__Required work__:
Take the line containing "Frederic Belaubre, France" as the first and the last line of the records below as the end, and please set down only what lies between them exactly, both ends included.

##### Source material #####

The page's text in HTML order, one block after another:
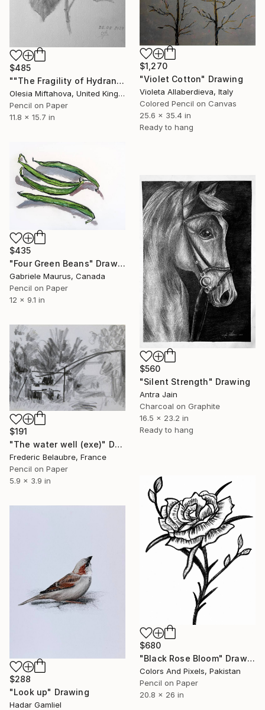
$1,270
"Violet Cotton" Drawing
Violeta Allaberdieva, Italy
Colored Pencil on Canvas
25.6 x 35.4 in
Ready to hang
$485
""The Fragility of Hydrangea"" Drawing
Olesia Miftahova, United Kingdom
Pencil on Paper
11.8 x 15.7 in
$435
"Four Green Beans" Drawing
Gabriele Maurus, Canada
Pencil on Paper
12 x 9.1 in
$560
"Silent Strength" Drawing
Antra Jain
Charcoal on Graphite
16.5 x 23.2 in
Ready to hang
$191
"The water well (exe)" Drawing
Frederic Belaubre, France
Pencil on Paper
5.9 x 3.9 in
$680
"Black Rose Bloom" Drawing
Colors And Pixels, Pakistan
Pencil on Paper
20.8 x 26 in
$288
"Look up" Drawing
Hadar Gamliel

#####

__Response box__:
Frederic Belaubre, France
Pencil on Paper
5.9 x 3.9 in
$680
"Black Rose Bloom" Drawing
Colors And Pixels, Pakistan
Pencil on Paper
20.8 x 26 in
$288
"Look up" Drawing
Hadar Gamliel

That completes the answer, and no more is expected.